First, there is the ever-popular disk failure. Hard disks spin at anywhere from 5,000 to 15,000 RPM. Bad things can happen quickly with this kind of mechanical movement. Less likely is a failure of the hard disk controller or motherboard. In any case, you will likely not be able to directly get at the data on the hard disk. This is where having backups on a different physical volume, if not a different device or on removable storage, is critical.

One common problem when this sort of failure occurs is the lack of hardware to quickly restore the backup. If your database server goes down, how long would it take to restore the database onto a new device, and possibly change the programs involved to point to the new server?

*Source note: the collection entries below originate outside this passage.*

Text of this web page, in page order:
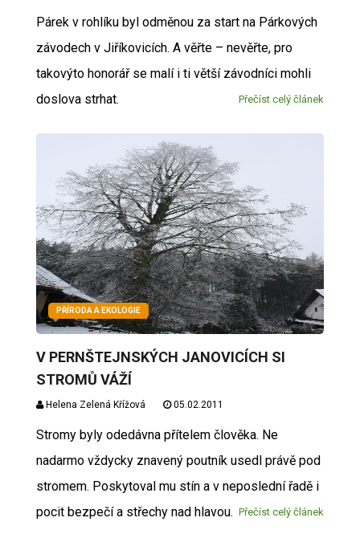
Párek v rohlíku byl odměnou za start na Párkových
závodech v Jiříkovicích. A věřte – nevěřte, pro
takovýto honorář se malí i ti větší závodníci mohli
doslova strhat.
Přečíst celý článek
PŘÍRODA A EKOLOGIE
V PERNŠTEJNSKÝCH JANOVICÍCH SI
STROMŮ VÁŽÍ
Helena Zelená Křížová 05.02.2011
Stromy byly odedávna přítelem člověka. Ne
nadarmo vždycky znavený poutník usedl právě pod
stromem. Poskytoval mu stín a v neposlední řadě i
pocit bezpečí a střechy nad hlavou. Přečíst celý článek
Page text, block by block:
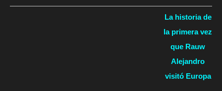
La historia de
la primera vez
que Rauw
Alejandro
visitó Europa
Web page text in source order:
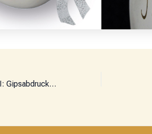
Aus EINS mach ZWEI: Gipsabdruck-Kloning
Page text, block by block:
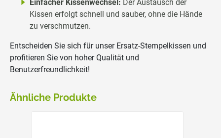
Einfacher Kissenwechsel: Der Austausch der
Kissen erfolgt schnell und sauber, ohne die Hände
zu verschmutzen.
Entscheiden Sie sich für unser Ersatz-Stempelkissen und
profitieren Sie von hoher Qualität und
Benutzerfreundlichkeit!
Ähnliche Produkte

Catastrophic site failure – The scenario that is most damaging is often the least thought about. The book Microsoft SQL Server 2000 Unleashed refers to this sort of catastrophic failure as “the Scud test.” If a missile hit your building, could your database, even your business, survive? While this may have been an abstract concept just five years ago, as I write this I am less than 60 miles as the crow flies from where the World Trade Center (WTC) towers once stood. In addition to the undeniable human toll, many businesses that survived 9/11 discovered that their data was gone. ” Here is a sampling of some of the companies impacted by the WTC disaster, along with information on how well their planning worked: http://www.business2.com/b2/web/articles/0,17863,514202,00.html. The impact ranged from virtually none to total data loss. Since 2001, many of the backup plan improvements triggered by 9/11 have been exercised in the face of events such as wildfires, hurricanes and floods.

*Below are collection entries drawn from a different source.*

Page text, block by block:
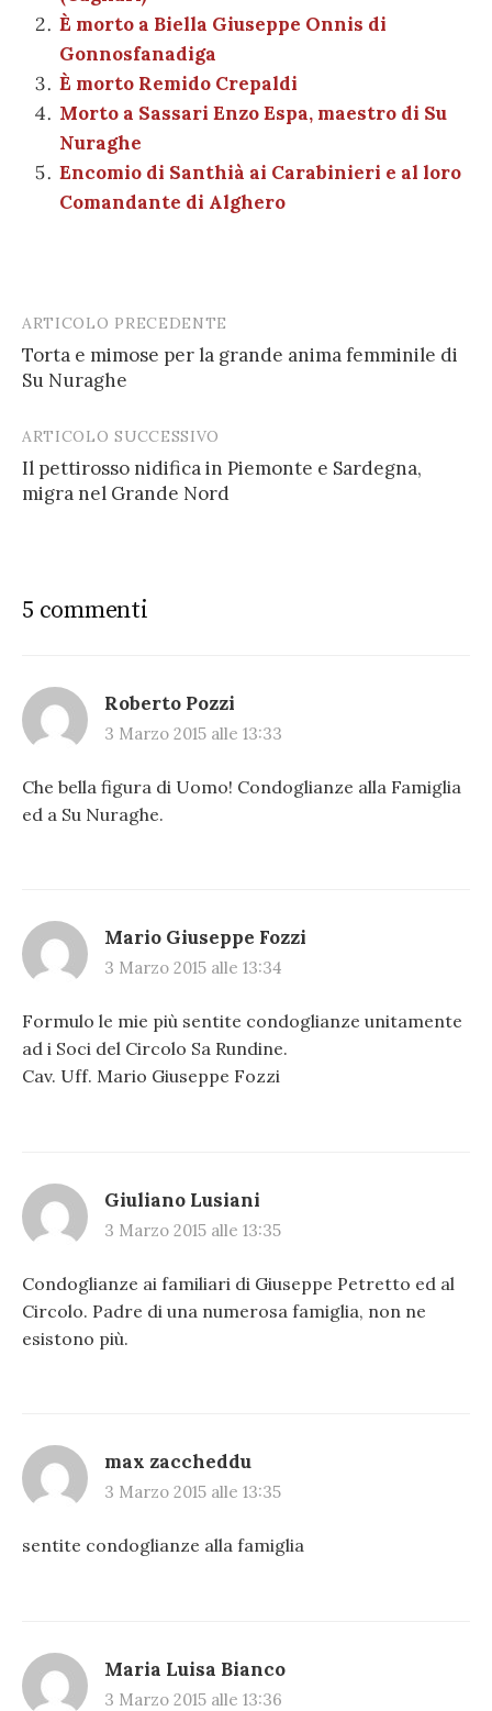
o
k
p
vi
di
È morto a Biella Giuseppe Onnis di
Gonnosfanadiga
È morto Remido Crepaldi
Morto a Sassari Enzo Espa, maestro di Su
Nuraghe
Encomio di Santhià ai Carabinieri e al loro
Comandante di Alghero
Post
navigation
ARTICOLO PRECEDENTE
Torta e mimose per la grande anima femminile di
Su Nuraghe
ARTICOLO SUCCESSIVO
Il pettirosso nidifica in Piemonte e Sardegna,
migra nel Grande Nord
5 commenti
Roberto Pozzi
3 Marzo 2015 alle 13:33
Che bella figura di Uomo! Condoglianze alla Famiglia
ed a Su Nuraghe.
Mario Giuseppe Fozzi
3 Marzo 2015 alle 13:34
Formulo le mie più sentite condoglianze unitamente
ad i Soci del Circolo Sa Rundine.
Cav. Uff. Mario Giuseppe Fozzi
Giuliano Lusiani
3 Marzo 2015 alle 13:35
Condoglianze ai familiari di Giuseppe Petretto ed al
Circolo. Padre di una numerosa famiglia, non ne
esistono più.
max zaccheddu
3 Marzo 2015 alle 13:35
sentite condoglianze alla famiglia
Maria Luisa Bianco
3 Marzo 2015 alle 13:36

More mundane, but equally destructive, can be catastrophic power or connectivity failures. One client of mine happily moved all of its database and web servers in-house from a co-location site, only to move them back after a 36-hour power failure that knocked the company off the Internet. While the servers could have been powered up briefly to copy off the databases and applications, the company did not have any convenient way to get that data back on the web.

In the case of a catastrophic site failure, how convenient would it be to get access to your off-site backups? How easy would it be to recreate your machines (all of them) when you have nothing to start out with?

Totally preventing significant disruption in light of this sort of catastrophic site failure is what can move your backup plans into the millions of dollars category.

So, what is backup really?

In my view, backup is more than just the actual backup of data to a disk or device. I am really talking about the strategies you can use to allow your data to remain available with the least possible disruption.

The best way to handle backups is to prevent the loss in the first place. You cannot prevent most catastrophic site failures, but you can mitigate more minor site failures by providing lots of uninterruptible power supplies and redundant Internet access. In the event of a fire, flood, hurricane or terrorist attack, you likely have to rely on backups.

Next: Building from ground up to prevent data loss

Properly setting up hardware is the first step in keeping your data safe. Decisions you make as you are specifying hardware and setting up the databases can make you a database hero (and perhaps even the next Database Geek of the Week) or make you the scapegoat when it all goes wrong. Your average hardware guy does not know SQL Server, and your average DBA does not know hardware. Being the one to understand enough about both worlds can make a real difference in the outcome.